= Beginning of Section =
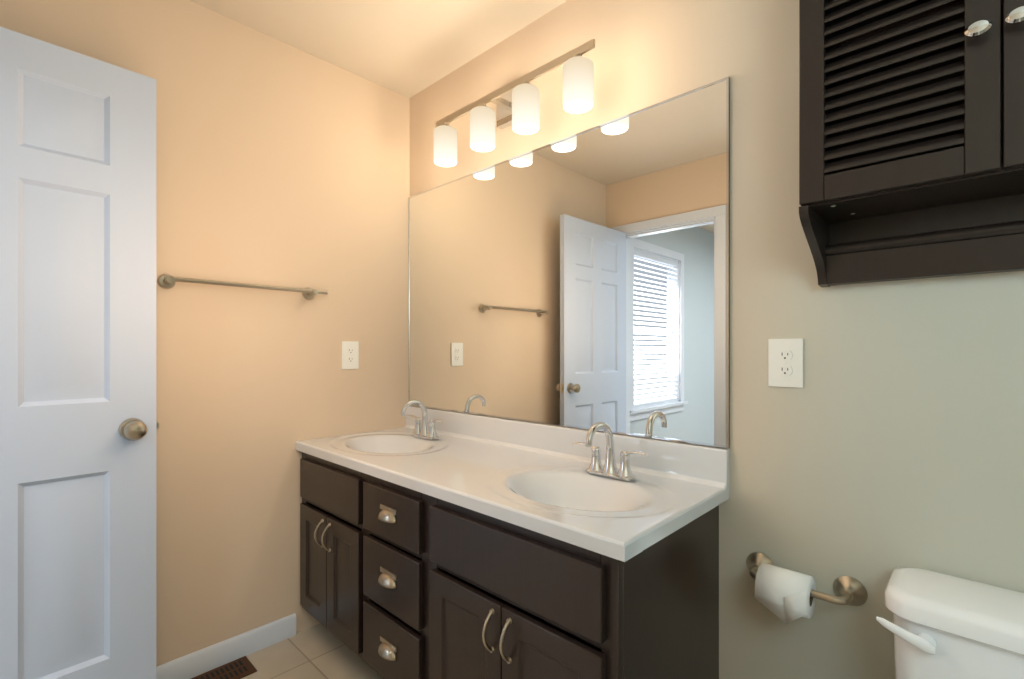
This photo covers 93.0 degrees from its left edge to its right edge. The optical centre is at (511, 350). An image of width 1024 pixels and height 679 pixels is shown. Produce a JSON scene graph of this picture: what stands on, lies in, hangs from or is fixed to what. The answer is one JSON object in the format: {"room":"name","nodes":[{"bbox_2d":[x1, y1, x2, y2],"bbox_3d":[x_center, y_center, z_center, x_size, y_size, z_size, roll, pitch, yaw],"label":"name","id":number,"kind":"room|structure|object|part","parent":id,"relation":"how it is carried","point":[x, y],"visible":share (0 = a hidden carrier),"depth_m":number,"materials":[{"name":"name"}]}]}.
{"room":"bathroom","nodes":[
{"label":"bathroom","id":0,"kind":"room"},
{"bbox_2d":[0,0,409,666],"bbox_3d":[-1.219,-0.040,1.780,0.120,2.440,1.920,0,0,44],"label":"wall","id":1,"kind":"structure","parent":0,"point":[278,162],"depth_m":1.90,"materials":[{"name":"paint"}]},
{"bbox_2d":[156,613,295,678],"bbox_3d":[-1.325,1.137,1.573,0.013,0.085,1.235,0,0,44],"label":"baseboard","id":2,"kind":"structure","parent":1,"relation":"attached to","point":[201,661],"depth_m":1.82,"materials":[{"name":"white paint"}]},
{"bbox_2d":[157,274,327,299],"bbox_3d":[-1.002,-0.240,1.868,0.070,0.052,0.581,0,0,44],"label":"towel rail","id":3,"kind":"object","parent":1,"relation":"attached to","point":[166,281],"visible":1,"depth_m":1.80,"materials":[{"name":"silver metal"}]},
{"bbox_2d":[342,341,358,368],"bbox_3d":[-0.730,0.023,2.197,0.008,0.125,0.080,0,0,44],"label":"electrical outlet","id":4,"kind":"object","parent":1,"relation":"attached to","point":[350,354],"visible":1,"depth_m":2.20,"materials":[{"name":"plastic"}]},
{"bbox_2d":[241,623,384,678],"bbox_3d":[0.079,1.210,0.663,3.540,0.060,1.980,0,0,44],"label":"floor","id":5,"kind":"structure","parent":0,"point":[319,651],"depth_m":1.85,"materials":[{"name":"beige tile"}]},
{"bbox_2d":[191,656,256,678],"bbox_3d":[-1.087,1.177,1.716,0.125,0.004,0.310,0,0,44],"label":"floor vent","id":6,"kind":"object","parent":5,"relation":"in","point":[241,667],"visible":1,"depth_m":1.78,"materials":[{"name":"brown metal"}]},
{"bbox_2d":[296,399,728,678],"bbox_3d":[-0.156,0.696,1.680,1.549,0.968,0.589,0,0,44],"label":"bathroom vanity","id":7,"kind":"object","parent":5,"relation":"on","point":[438,544],"visible":1,"depth_m":1.36,"materials":[{"name":"brown wood"}]},
{"bbox_3d":[-0.400,0.731,1.535,0.094,0.466,0.026,0,0,44],"label":"knob","id":8,"kind":"part","parent":7,"relation":"part of","materials":[{"name":"silver metal"}]},
{"bbox_2d":[400,399,442,439],"bbox_3d":[-0.413,0.296,2.095,0.266,0.168,0.150,0,0,44],"label":"faucet","id":9,"kind":"object","parent":7,"relation":"on","point":[424,432],"depth_m":2.11,"materials":[{"name":"silver metal"}]},
{"bbox_2d":[571,421,649,480],"bbox_3d":[0.266,0.296,1.445,0.266,0.168,0.150,0,0,44],"label":"faucet","id":10,"kind":"object","parent":7,"relation":"on","point":[596,472],"depth_m":1.46,"materials":[{"name":"silver metal"}]},
{"bbox_2d":[876,567,1023,678],"bbox_3d":[0.780,0.828,0.685,0.467,0.705,0.731,0,0,44],"label":"toilet","id":11,"kind":"object","parent":5,"relation":"on","point":[943,626],"visible":1,"depth_m":0.91,"materials":[{"name":"ceramic"}]},
{"bbox_2d":[189,0,566,97],"bbox_3d":[-1.047,-1.300,-0.515,3.540,0.080,5.240,0,0,44],"label":"ceiling","id":12,"kind":"structure","parent":0,"point":[409,48],"depth_m":1.90,"materials":[{"name":"paint"}]},
{"bbox_2d":[410,0,1023,678],"bbox_3d":[0.722,-0.040,1.335,3.540,2.440,0.120,0,0,44],"label":"wall","id":13,"kind":"structure","parent":0,"point":[880,446],"depth_m":1.24,"materials":[{"name":"paint"}]},
{"bbox_2d":[434,39,594,166],"bbox_3d":[-0.009,-0.910,1.834,0.810,0.248,0.166,0,0,44],"label":"sconce","id":14,"kind":"object","parent":13,"relation":"attached to","point":[517,101],"visible":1,"depth_m":1.72,"materials":[{"name":"white glass"}]},
{"bbox_2d":[408,76,729,448],"bbox_3d":[0.046,-0.244,1.891,1.548,1.036,0.008,0,0,44],"label":"mirror","id":15,"kind":"object","parent":13,"relation":"attached to","point":[581,280],"visible":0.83,"depth_m":1.67,"materials":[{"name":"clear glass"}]},
{"bbox_2d":[768,338,802,387],"bbox_3d":[0.708,0.033,1.259,0.080,0.125,0.008,0,0,44],"label":"electrical outlet","id":16,"kind":"object","parent":13,"relation":"attached to","point":[785,362],"visible":1,"depth_m":1.26,"materials":[{"name":"plastic"}]},
{"bbox_2d":[747,552,867,623],"bbox_3d":[0.693,0.592,1.187,0.269,0.104,0.131,0,0,44],"label":"paper holder","id":17,"kind":"object","parent":13,"relation":"attached to","point":[784,595],"visible":0.98,"depth_m":1.16,"materials":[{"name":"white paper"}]},
{"bbox_2d":[799,0,1023,286],"bbox_3d":[0.907,-0.590,0.903,0.656,0.870,0.244,0,0,44],"label":"upper cabinet","id":18,"kind":"object","parent":13,"relation":"attached to","point":[911,139],"visible":1,"depth_m":0.98,"materials":[{"name":"wood"}]},
{"bbox_3d":[0.829,-0.557,0.829,0.085,0.025,0.030,0,0,44],"label":"knob","id":19,"kind":"part","parent":18,"relation":"part of","materials":[{"name":"silver metal"}]},
{"bbox_3d":[-1.754,-0.040,1.046,0.120,2.440,0.120,0,0,44],"label":"wall","id":20,"kind":"structure","parent":0,"visible":0},
{"bbox_2d":[0,27,158,678],"bbox_3d":[-1.392,0.153,1.297,0.180,2.030,0.739,0,0,44],"label":"door","id":21,"kind":"structure","parent":20,"relation":"in","point":[79,425],"depth_m":1.41,"materials":[{"name":"paint"}]}
]}

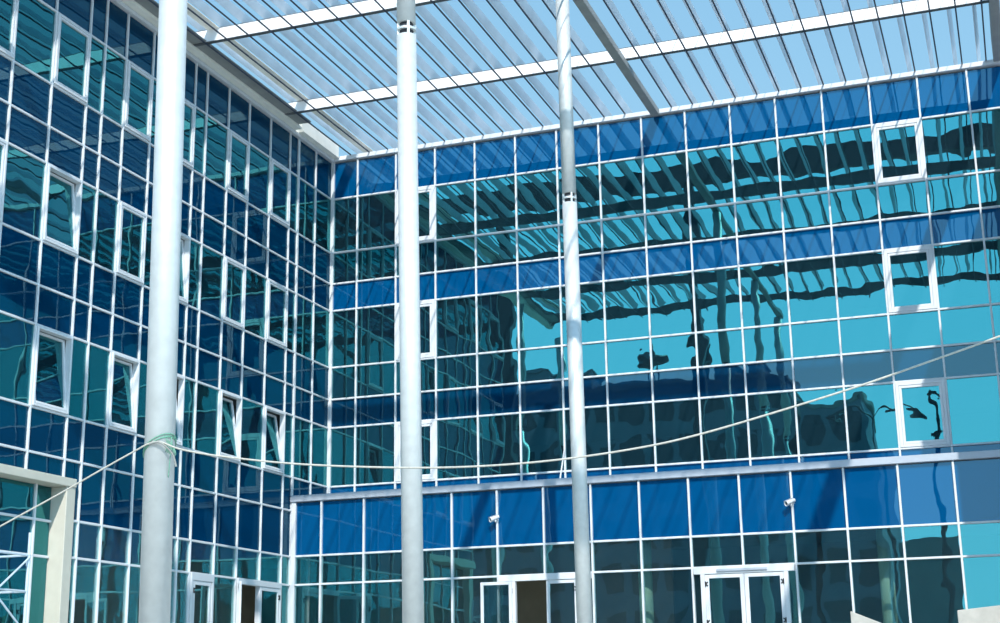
= End of Section =
__Task prompt__: Please print the data above once more, exactly and without images.

__Result of the task__:
This photo covers 93.0 degrees from its left edge to its right edge. The optical centre is at (511, 350). An image of width 1024 pixels and height 679 pixels is shown. Produce a JSON scene graph of this picture: what stands on, lies in, hangs from or is fixed to what. The answer is one JSON object in the format: {"room":"name","nodes":[{"bbox_2d":[x1, y1, x2, y2],"bbox_3d":[x_center, y_center, z_center, x_size, y_size, z_size, roll, pitch, yaw],"label":"name","id":number,"kind":"room|structure|object|part","parent":id,"relation":"how it is carried","point":[x, y],"visible":share (0 = a hidden carrier),"depth_m":number,"materials":[{"name":"name"}]}]}.
{"room":"bathroom","nodes":[
{"label":"bathroom","id":0,"kind":"room"},
{"bbox_2d":[0,0,409,666],"bbox_3d":[-1.219,-0.040,1.780,0.120,2.440,1.920,0,0,44],"label":"wall","id":1,"kind":"structure","parent":0,"point":[278,162],"depth_m":1.90,"materials":[{"name":"paint"}]},
{"bbox_2d":[156,613,295,678],"bbox_3d":[-1.325,1.137,1.573,0.013,0.085,1.235,0,0,44],"label":"baseboard","id":2,"kind":"structure","parent":1,"relation":"attached to","point":[201,661],"depth_m":1.82,"materials":[{"name":"white paint"}]},
{"bbox_2d":[157,274,327,299],"bbox_3d":[-1.002,-0.240,1.868,0.070,0.052,0.581,0,0,44],"label":"towel rail","id":3,"kind":"object","parent":1,"relation":"attached to","point":[166,281],"visible":1,"depth_m":1.80,"materials":[{"name":"silver metal"}]},
{"bbox_2d":[342,341,358,368],"bbox_3d":[-0.730,0.023,2.197,0.008,0.125,0.080,0,0,44],"label":"electrical outlet","id":4,"kind":"object","parent":1,"relation":"attached to","point":[350,354],"visible":1,"depth_m":2.20,"materials":[{"name":"plastic"}]},
{"bbox_2d":[241,623,384,678],"bbox_3d":[0.079,1.210,0.663,3.540,0.060,1.980,0,0,44],"label":"floor","id":5,"kind":"structure","parent":0,"point":[319,651],"depth_m":1.85,"materials":[{"name":"beige tile"}]},
{"bbox_2d":[191,656,256,678],"bbox_3d":[-1.087,1.177,1.716,0.125,0.004,0.310,0,0,44],"label":"floor vent","id":6,"kind":"object","parent":5,"relation":"in","point":[241,667],"visible":1,"depth_m":1.78,"materials":[{"name":"brown metal"}]},
{"bbox_2d":[296,399,728,678],"bbox_3d":[-0.156,0.696,1.680,1.549,0.968,0.589,0,0,44],"label":"bathroom vanity","id":7,"kind":"object","parent":5,"relation":"on","point":[438,544],"visible":1,"depth_m":1.36,"materials":[{"name":"brown wood"}]},
{"bbox_3d":[-0.400,0.731,1.535,0.094,0.466,0.026,0,0,44],"label":"knob","id":8,"kind":"part","parent":7,"relation":"part of","materials":[{"name":"silver metal"}]},
{"bbox_2d":[400,399,442,439],"bbox_3d":[-0.413,0.296,2.095,0.266,0.168,0.150,0,0,44],"label":"faucet","id":9,"kind":"object","parent":7,"relation":"on","point":[424,432],"depth_m":2.11,"materials":[{"name":"silver metal"}]},
{"bbox_2d":[571,421,649,480],"bbox_3d":[0.266,0.296,1.445,0.266,0.168,0.150,0,0,44],"label":"faucet","id":10,"kind":"object","parent":7,"relation":"on","point":[596,472],"depth_m":1.46,"materials":[{"name":"silver metal"}]},
{"bbox_2d":[876,567,1023,678],"bbox_3d":[0.780,0.828,0.685,0.467,0.705,0.731,0,0,44],"label":"toilet","id":11,"kind":"object","parent":5,"relation":"on","point":[943,626],"visible":1,"depth_m":0.91,"materials":[{"name":"ceramic"}]},
{"bbox_2d":[189,0,566,97],"bbox_3d":[-1.047,-1.300,-0.515,3.540,0.080,5.240,0,0,44],"label":"ceiling","id":12,"kind":"structure","parent":0,"point":[409,48],"depth_m":1.90,"materials":[{"name":"paint"}]},
{"bbox_2d":[410,0,1023,678],"bbox_3d":[0.722,-0.040,1.335,3.540,2.440,0.120,0,0,44],"label":"wall","id":13,"kind":"structure","parent":0,"point":[880,446],"depth_m":1.24,"materials":[{"name":"paint"}]},
{"bbox_2d":[434,39,594,166],"bbox_3d":[-0.009,-0.910,1.834,0.810,0.248,0.166,0,0,44],"label":"sconce","id":14,"kind":"object","parent":13,"relation":"attached to","point":[517,101],"visible":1,"depth_m":1.72,"materials":[{"name":"white glass"}]},
{"bbox_2d":[408,76,729,448],"bbox_3d":[0.046,-0.244,1.891,1.548,1.036,0.008,0,0,44],"label":"mirror","id":15,"kind":"object","parent":13,"relation":"attached to","point":[581,280],"visible":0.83,"depth_m":1.67,"materials":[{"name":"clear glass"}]},
{"bbox_2d":[768,338,802,387],"bbox_3d":[0.708,0.033,1.259,0.080,0.125,0.008,0,0,44],"label":"electrical outlet","id":16,"kind":"object","parent":13,"relation":"attached to","point":[785,362],"visible":1,"depth_m":1.26,"materials":[{"name":"plastic"}]},
{"bbox_2d":[747,552,867,623],"bbox_3d":[0.693,0.592,1.187,0.269,0.104,0.131,0,0,44],"label":"paper holder","id":17,"kind":"object","parent":13,"relation":"attached to","point":[784,595],"visible":0.98,"depth_m":1.16,"materials":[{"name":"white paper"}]},
{"bbox_2d":[799,0,1023,286],"bbox_3d":[0.907,-0.590,0.903,0.656,0.870,0.244,0,0,44],"label":"upper cabinet","id":18,"kind":"object","parent":13,"relation":"attached to","point":[911,139],"visible":1,"depth_m":0.98,"materials":[{"name":"wood"}]},
{"bbox_3d":[0.829,-0.557,0.829,0.085,0.025,0.030,0,0,44],"label":"knob","id":19,"kind":"part","parent":18,"relation":"part of","materials":[{"name":"silver metal"}]},
{"bbox_3d":[-1.754,-0.040,1.046,0.120,2.440,0.120,0,0,44],"label":"wall","id":20,"kind":"structure","parent":0,"visible":0},
{"bbox_2d":[0,27,158,678],"bbox_3d":[-1.392,0.153,1.297,0.180,2.030,0.739,0,0,44],"label":"door","id":21,"kind":"structure","parent":20,"relation":"in","point":[79,425],"depth_m":1.41,"materials":[{"name":"paint"}]}
]}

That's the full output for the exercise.